We can see from the plan of the house (drawing 1) that the great dining room (converted into the saloon in 1797) is located on the ground floor at the centre of the south front. The executed ceiling in this room is centred on an irregular octagonal panel with a boarder of sea-horses, and ornamented with nautical motifs similar to the Admiralty Screen at Whitehall. There is no extant drawing for the executed ceiling design but its general outlines are shown in pencil, annotated by Adam, onto the relevant room of Leadbetter's survey plan (drawing 1).

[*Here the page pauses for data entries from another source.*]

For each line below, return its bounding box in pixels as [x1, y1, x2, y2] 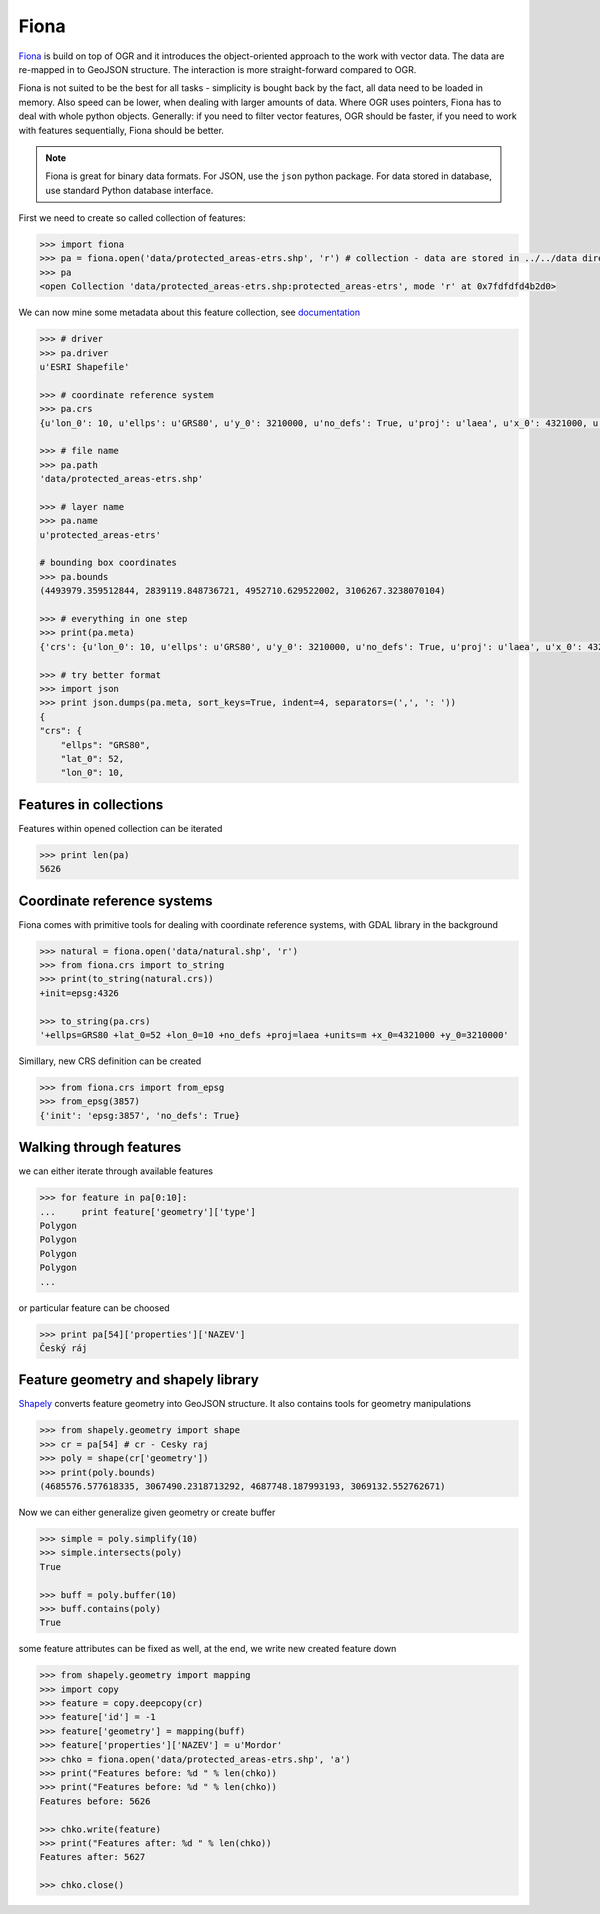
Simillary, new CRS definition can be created [18, 1055, 202, 1067]
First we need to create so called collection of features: [18, 212, 246, 224]
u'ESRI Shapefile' [39, 361, 130, 372]
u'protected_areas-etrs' [39, 529, 162, 540]
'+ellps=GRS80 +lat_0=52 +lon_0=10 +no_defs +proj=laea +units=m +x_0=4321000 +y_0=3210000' [39, 1030, 509, 1040]
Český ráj [39, 1342, 88, 1354]
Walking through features [18, 1139, 182, 1156]
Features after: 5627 [39, 1851, 146, 1863]

It is not known if the arabesque and grotesque decorations, shown on these wall elevations were executed. Bolton and Stillman believed that work in the great dining room was most likely halted by Boscawen's death in 1761. There are, however, extant pencil lines beneath the wall silk which according to Stillman is evidence of preparation for the execution of Adam's designs. According to Harris the stucco decorations, appropriate for a dining room, were executed and then removed by Bonomi in 1797 when the room was transformed into a drawing room and hung with silk.

The combination of stucco work panels and ruinscapes - based on Adam's sketches from Italy - is an interesting one, and one reused by Adam at Bowood and Osterley. Their use alongside a modilioned cornice and door cornices on brackets is, according to Stillman, an early synthesis of Adam's old style from the Edinburgh office and all he had learnt in Italy.